**WHAT YOU ARE ASKED TO DO**
Copy out each line below that has the word "paper" in it.

**DATA RECORDS**

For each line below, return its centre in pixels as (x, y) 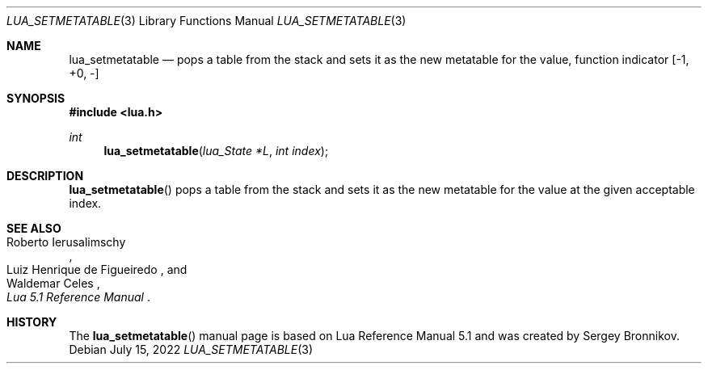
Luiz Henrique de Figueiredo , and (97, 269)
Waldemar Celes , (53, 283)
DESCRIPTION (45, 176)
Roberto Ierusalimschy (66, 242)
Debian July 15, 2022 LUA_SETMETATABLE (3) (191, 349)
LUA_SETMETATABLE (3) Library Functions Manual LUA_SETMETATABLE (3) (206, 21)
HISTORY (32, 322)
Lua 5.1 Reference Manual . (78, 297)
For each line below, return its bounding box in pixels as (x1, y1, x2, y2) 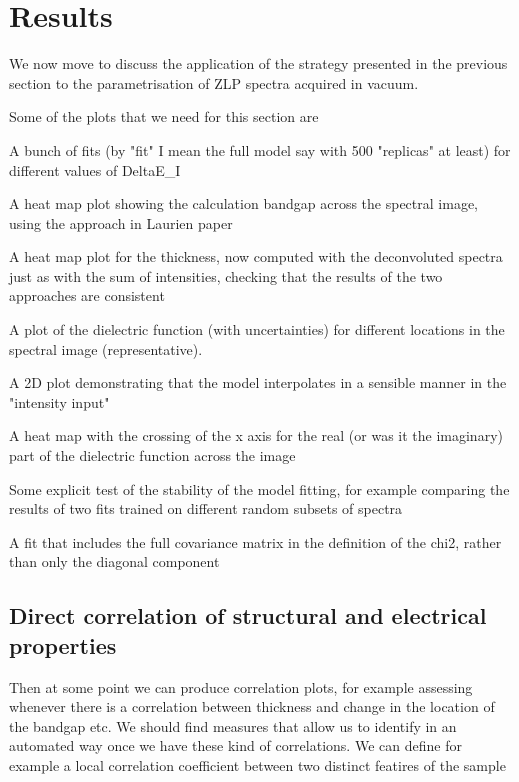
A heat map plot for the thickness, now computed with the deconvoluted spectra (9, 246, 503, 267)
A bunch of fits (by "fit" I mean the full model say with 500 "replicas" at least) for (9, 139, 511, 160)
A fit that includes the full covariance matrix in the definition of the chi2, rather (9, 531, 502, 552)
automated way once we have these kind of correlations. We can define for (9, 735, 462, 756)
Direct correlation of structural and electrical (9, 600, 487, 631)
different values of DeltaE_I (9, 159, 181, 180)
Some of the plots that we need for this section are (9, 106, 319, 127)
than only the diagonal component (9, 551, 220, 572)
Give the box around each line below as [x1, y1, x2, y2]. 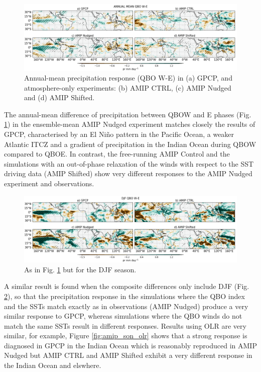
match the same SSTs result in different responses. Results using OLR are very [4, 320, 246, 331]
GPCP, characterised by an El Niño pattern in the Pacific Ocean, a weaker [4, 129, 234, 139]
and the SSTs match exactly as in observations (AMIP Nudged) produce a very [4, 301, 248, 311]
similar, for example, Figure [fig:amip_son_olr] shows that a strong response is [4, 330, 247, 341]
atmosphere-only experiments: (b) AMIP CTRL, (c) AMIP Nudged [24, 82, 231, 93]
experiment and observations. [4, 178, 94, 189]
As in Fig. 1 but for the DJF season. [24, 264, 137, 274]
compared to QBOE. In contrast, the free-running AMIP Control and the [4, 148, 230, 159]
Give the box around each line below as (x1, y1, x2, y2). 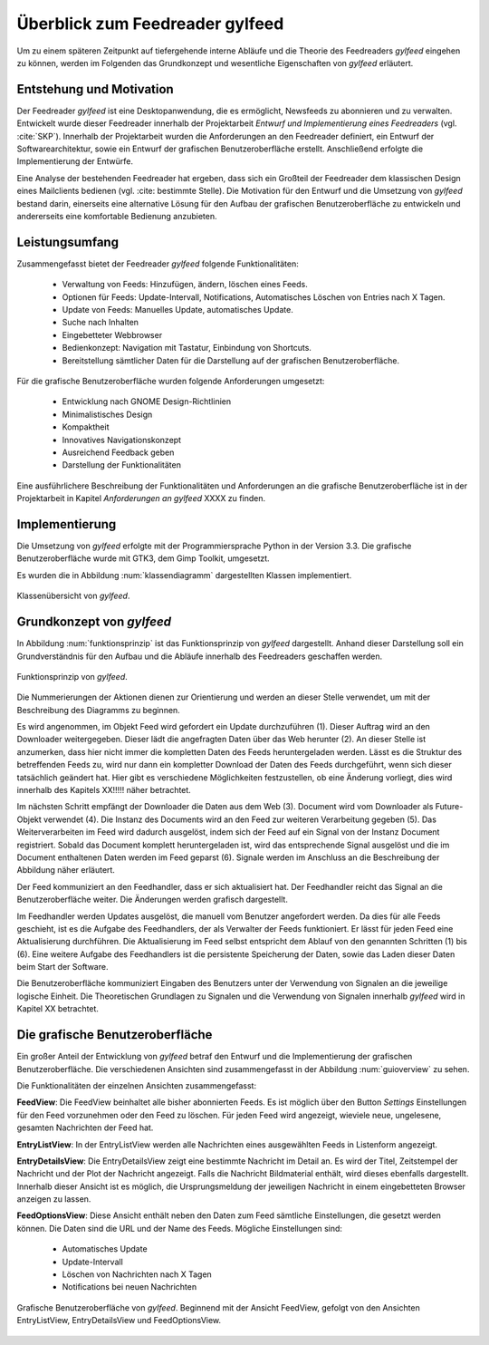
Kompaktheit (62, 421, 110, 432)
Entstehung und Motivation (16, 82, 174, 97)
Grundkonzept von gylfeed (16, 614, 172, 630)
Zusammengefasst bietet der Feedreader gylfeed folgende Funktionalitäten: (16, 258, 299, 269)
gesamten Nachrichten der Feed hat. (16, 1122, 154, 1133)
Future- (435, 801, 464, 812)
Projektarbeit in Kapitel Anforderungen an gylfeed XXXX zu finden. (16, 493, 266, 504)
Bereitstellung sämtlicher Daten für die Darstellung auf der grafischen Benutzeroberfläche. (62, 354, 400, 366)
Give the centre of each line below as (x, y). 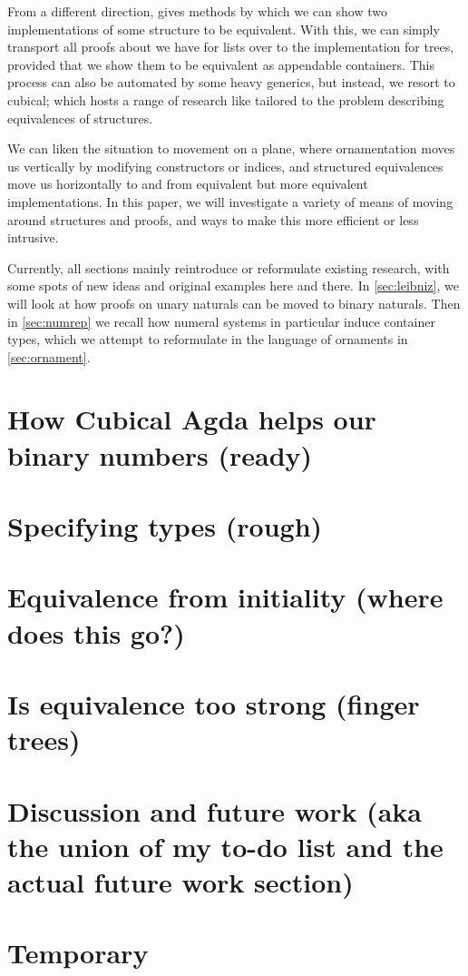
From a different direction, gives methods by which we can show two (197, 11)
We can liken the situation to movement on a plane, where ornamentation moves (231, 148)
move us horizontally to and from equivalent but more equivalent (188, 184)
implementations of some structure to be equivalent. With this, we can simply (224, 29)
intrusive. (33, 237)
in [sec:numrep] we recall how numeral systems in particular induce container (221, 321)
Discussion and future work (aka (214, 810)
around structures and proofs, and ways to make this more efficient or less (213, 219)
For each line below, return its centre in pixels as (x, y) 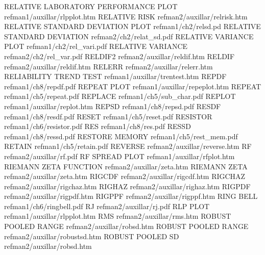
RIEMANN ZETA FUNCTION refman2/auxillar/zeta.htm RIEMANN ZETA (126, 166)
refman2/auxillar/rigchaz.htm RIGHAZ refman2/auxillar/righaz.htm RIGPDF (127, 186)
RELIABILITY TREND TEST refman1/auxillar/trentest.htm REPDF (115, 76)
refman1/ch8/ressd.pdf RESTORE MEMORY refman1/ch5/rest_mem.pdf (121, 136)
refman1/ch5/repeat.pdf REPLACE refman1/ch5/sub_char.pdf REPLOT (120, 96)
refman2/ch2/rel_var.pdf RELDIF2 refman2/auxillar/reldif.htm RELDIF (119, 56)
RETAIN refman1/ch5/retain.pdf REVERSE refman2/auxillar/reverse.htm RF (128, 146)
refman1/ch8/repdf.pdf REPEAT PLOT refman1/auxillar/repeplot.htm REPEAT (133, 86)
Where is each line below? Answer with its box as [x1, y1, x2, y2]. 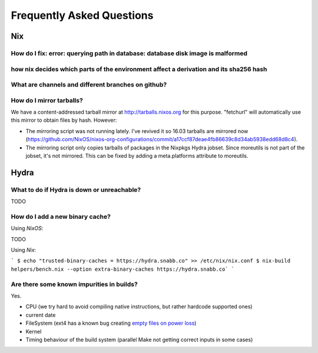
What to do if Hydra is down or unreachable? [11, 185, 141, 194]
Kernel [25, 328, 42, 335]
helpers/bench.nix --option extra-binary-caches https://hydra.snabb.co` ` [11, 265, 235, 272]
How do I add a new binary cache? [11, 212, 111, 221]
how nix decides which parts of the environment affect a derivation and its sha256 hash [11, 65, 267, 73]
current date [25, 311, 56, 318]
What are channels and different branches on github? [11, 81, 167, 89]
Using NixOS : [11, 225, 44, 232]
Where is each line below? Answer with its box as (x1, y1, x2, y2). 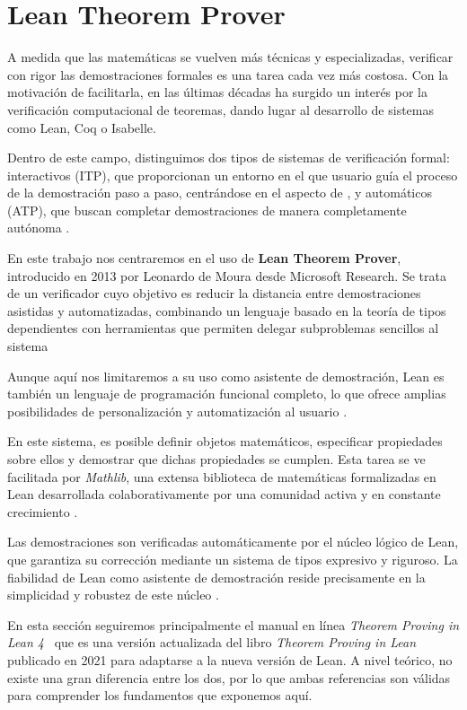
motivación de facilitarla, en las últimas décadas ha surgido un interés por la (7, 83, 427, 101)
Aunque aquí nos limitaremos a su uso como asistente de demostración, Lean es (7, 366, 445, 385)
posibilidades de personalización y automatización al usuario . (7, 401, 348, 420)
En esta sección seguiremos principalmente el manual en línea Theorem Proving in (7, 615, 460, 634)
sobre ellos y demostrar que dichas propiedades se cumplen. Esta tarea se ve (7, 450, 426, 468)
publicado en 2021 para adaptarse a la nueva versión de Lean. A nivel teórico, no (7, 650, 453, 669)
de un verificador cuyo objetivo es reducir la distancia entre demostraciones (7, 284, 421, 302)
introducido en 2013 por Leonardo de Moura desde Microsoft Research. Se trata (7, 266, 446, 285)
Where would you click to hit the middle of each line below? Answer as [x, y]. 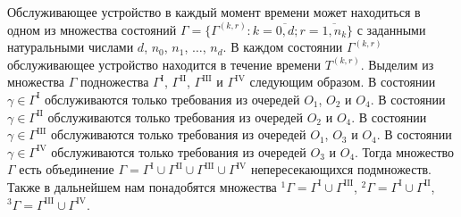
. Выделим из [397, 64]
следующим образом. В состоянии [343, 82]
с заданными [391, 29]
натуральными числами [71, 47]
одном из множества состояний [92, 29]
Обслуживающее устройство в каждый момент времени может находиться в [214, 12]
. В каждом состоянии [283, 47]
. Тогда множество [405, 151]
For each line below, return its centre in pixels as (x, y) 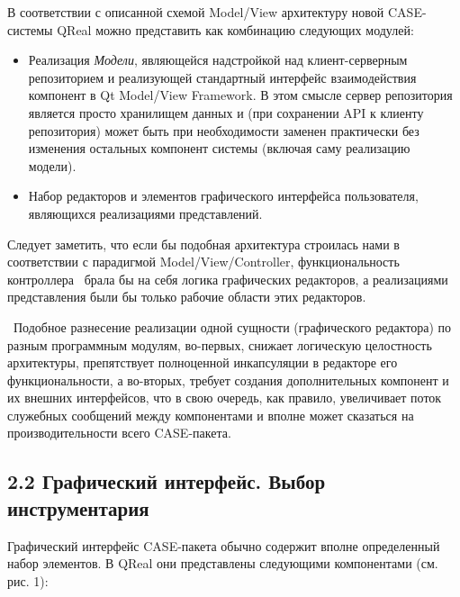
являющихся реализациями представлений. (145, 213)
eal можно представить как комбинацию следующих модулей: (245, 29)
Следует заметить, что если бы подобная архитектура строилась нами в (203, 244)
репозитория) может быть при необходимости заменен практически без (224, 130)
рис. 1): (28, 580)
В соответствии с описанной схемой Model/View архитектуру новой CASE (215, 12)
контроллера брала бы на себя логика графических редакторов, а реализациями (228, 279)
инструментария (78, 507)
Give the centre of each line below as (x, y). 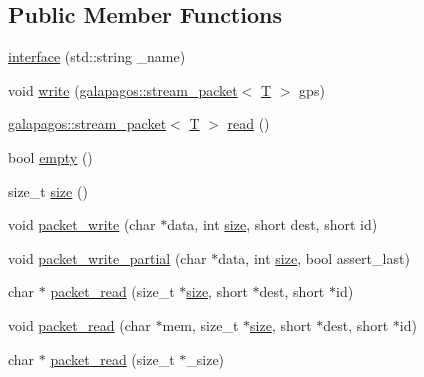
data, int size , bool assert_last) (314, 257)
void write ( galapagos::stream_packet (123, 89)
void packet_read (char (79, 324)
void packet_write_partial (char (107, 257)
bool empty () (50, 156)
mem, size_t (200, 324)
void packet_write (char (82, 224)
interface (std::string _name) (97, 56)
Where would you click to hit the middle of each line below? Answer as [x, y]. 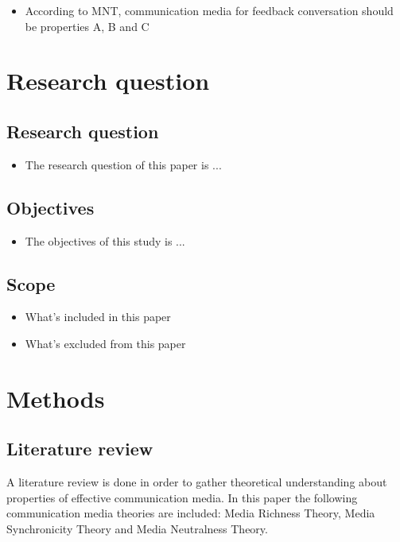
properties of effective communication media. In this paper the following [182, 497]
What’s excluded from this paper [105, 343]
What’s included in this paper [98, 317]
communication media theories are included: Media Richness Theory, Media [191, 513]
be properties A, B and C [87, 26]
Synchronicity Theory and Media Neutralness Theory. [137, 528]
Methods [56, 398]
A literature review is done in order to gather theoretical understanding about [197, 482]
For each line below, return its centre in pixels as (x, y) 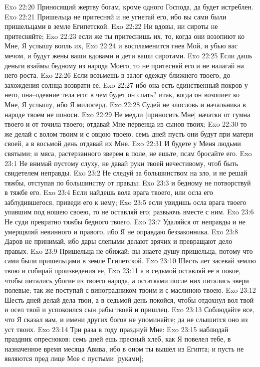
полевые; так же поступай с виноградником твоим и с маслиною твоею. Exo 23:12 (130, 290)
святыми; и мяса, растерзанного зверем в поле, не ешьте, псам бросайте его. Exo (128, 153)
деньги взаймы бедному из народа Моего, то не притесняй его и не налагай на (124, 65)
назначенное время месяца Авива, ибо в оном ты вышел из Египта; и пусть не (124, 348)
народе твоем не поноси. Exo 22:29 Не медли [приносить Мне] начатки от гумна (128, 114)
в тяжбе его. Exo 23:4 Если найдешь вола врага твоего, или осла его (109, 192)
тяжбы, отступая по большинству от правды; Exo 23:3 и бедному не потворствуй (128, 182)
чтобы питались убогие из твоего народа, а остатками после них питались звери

**RESPONSE TO THIS TASK**
properties of effective communication media. In this paper the following [182, 497]
What’s excluded from this paper [105, 343]
What’s included in this paper [98, 317]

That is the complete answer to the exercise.